Stored data entries:
Content starts

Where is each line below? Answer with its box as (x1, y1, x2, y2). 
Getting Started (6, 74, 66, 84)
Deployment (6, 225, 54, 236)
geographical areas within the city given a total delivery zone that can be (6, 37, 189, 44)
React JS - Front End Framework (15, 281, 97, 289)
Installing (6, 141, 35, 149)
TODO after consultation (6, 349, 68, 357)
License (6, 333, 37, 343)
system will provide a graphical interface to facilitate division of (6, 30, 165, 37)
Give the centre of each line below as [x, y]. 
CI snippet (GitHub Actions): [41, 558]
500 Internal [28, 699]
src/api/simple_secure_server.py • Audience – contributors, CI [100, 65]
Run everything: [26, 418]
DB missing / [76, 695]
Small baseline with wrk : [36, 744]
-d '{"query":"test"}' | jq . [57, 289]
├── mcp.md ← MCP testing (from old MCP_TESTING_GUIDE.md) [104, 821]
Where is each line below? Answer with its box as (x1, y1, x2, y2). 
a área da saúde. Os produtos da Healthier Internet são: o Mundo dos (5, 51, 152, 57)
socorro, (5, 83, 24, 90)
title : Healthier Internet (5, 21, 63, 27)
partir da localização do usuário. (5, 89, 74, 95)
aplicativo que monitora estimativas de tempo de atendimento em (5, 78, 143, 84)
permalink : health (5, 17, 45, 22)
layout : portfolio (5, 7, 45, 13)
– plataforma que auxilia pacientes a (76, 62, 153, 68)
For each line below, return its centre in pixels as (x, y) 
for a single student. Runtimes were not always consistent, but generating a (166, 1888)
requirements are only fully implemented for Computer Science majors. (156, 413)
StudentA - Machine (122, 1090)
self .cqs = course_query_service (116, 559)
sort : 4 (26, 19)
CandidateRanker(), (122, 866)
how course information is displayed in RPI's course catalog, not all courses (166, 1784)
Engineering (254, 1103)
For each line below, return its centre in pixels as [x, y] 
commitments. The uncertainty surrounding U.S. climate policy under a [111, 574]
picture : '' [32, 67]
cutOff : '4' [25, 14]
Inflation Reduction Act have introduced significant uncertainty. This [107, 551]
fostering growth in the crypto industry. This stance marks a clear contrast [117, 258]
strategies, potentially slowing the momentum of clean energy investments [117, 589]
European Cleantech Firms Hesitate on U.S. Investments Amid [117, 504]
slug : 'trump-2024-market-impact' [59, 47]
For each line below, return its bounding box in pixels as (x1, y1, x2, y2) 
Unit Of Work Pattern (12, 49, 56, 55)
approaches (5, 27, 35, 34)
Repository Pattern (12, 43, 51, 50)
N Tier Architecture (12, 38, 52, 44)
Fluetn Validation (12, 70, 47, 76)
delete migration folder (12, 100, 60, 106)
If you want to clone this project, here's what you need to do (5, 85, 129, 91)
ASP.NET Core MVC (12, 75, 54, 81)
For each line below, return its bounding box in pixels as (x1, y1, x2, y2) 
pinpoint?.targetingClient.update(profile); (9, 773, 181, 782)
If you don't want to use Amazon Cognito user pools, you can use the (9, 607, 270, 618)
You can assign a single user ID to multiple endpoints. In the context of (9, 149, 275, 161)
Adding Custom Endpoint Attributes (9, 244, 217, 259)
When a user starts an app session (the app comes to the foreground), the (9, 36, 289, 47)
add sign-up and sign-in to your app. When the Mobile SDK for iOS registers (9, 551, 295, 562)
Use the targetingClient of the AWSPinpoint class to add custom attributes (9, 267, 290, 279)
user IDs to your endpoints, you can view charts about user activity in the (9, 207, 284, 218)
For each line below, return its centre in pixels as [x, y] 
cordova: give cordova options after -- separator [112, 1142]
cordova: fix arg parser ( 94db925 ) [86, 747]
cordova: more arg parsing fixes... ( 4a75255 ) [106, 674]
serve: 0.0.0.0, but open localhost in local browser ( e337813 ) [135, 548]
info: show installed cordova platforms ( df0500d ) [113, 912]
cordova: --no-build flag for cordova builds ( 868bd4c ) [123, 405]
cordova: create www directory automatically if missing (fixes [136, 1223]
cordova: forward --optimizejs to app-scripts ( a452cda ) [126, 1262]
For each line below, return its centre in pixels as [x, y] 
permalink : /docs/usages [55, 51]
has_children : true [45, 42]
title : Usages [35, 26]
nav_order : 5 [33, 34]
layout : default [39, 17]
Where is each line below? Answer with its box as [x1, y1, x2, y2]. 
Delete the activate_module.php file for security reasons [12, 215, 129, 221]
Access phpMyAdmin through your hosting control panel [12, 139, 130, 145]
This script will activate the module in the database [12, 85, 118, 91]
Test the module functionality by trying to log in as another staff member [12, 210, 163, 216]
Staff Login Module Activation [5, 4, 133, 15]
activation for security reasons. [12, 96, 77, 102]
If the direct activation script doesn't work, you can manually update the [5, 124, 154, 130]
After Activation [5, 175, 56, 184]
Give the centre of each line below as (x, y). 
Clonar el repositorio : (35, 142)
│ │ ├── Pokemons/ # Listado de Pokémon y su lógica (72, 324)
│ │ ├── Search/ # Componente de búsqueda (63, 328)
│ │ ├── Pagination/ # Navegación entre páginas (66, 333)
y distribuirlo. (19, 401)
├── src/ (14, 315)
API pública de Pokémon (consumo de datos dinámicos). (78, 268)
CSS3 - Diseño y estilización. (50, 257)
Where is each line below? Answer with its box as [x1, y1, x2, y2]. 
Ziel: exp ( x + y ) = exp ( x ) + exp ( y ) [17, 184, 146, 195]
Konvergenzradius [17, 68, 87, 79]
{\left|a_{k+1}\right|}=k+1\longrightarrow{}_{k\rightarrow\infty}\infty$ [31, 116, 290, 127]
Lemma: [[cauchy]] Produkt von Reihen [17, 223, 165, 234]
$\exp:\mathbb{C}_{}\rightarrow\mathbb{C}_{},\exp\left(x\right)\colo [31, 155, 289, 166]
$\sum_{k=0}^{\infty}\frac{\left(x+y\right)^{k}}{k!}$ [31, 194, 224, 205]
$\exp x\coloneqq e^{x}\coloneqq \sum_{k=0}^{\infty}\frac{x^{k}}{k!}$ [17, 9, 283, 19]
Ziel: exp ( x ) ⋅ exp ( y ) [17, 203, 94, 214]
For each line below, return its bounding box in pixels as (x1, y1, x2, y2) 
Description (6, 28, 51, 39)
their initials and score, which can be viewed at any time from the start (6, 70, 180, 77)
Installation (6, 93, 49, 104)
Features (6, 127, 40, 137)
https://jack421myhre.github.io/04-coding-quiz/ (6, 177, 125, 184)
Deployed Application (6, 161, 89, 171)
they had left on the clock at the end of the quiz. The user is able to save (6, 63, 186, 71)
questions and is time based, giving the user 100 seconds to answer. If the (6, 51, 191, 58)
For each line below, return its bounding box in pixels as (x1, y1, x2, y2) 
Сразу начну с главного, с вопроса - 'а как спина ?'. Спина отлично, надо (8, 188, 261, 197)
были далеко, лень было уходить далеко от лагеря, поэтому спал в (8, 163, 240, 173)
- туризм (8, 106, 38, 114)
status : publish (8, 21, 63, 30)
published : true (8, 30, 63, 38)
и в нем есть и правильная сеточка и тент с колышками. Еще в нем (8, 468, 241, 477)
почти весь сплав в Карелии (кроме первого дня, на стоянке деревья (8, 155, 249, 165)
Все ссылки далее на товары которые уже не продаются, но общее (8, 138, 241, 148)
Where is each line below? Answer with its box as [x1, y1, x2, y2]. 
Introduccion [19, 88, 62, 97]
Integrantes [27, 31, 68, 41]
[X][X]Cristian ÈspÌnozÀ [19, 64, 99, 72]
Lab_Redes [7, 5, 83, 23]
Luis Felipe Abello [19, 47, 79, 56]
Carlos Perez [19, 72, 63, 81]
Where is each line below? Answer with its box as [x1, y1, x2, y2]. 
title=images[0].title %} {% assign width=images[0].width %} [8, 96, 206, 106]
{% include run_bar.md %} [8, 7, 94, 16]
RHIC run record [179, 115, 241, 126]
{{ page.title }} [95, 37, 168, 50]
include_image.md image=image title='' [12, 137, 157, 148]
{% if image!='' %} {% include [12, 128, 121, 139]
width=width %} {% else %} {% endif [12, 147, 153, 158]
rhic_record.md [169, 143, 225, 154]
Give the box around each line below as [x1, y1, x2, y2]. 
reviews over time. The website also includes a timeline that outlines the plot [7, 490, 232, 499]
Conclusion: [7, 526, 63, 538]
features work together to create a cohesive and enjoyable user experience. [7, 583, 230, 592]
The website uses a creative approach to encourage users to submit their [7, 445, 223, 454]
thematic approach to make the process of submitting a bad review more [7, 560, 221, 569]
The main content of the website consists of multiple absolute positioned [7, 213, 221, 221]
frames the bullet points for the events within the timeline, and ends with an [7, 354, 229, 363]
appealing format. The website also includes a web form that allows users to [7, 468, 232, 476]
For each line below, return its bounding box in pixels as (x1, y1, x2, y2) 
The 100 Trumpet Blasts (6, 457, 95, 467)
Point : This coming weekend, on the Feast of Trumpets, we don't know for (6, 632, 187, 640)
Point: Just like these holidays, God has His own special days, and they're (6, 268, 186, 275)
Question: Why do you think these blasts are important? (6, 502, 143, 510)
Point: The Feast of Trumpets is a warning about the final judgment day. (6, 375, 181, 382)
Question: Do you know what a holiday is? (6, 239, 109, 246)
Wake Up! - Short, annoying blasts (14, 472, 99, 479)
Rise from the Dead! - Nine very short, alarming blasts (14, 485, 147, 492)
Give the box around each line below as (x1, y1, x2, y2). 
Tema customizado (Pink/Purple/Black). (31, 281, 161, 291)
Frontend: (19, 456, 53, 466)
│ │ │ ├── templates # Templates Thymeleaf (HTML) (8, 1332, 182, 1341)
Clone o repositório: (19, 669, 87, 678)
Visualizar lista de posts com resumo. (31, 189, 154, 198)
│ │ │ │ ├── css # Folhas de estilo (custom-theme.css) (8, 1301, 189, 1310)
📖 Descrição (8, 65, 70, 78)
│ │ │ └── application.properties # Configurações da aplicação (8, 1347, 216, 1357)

Content ends

Write down again, exactly as given, only the lines above that fall from the line with "Repository Pattern (12, 43, 51, 50)" to the line with "info: show installed", inclusive.

Repository Pattern (12, 43, 51, 50)
N Tier Architecture (12, 38, 52, 44)
Fluetn Validation (12, 70, 47, 76)
delete migration folder (12, 100, 60, 106)
If you want to clone this project, here's what you need to do (5, 85, 129, 91)
ASP.NET Core MVC (12, 75, 54, 81)
For each line below, return its bounding box in pixels as (x1, y1, x2, y2) 
pinpoint?.targetingClient.update(profile); (9, 773, 181, 782)
If you don't want to use Amazon Cognito user pools, you can use the (9, 607, 270, 618)
You can assign a single user ID to multiple endpoints. In the context of (9, 149, 275, 161)
Adding Custom Endpoint Attributes (9, 244, 217, 259)
When a user starts an app session (the app comes to the foreground), the (9, 36, 289, 47)
add sign-up and sign-in to your app. When the Mobile SDK for iOS registers (9, 551, 295, 562)
Use the targetingClient of the AWSPinpoint class to add custom attributes (9, 267, 290, 279)
user IDs to your endpoints, you can view charts about user activity in the (9, 207, 284, 218)
For each line below, return its centre in pixels as [x, y] 
cordova: give cordova options after -- separator [112, 1142]
cordova: fix arg parser ( 94db925 ) [86, 747]
cordova: more arg parsing fixes... ( 4a75255 ) [106, 674]
serve: 0.0.0.0, but open localhost in local browser ( e337813 ) [135, 548]
info: show installed cordova platforms ( df0500d ) [113, 912]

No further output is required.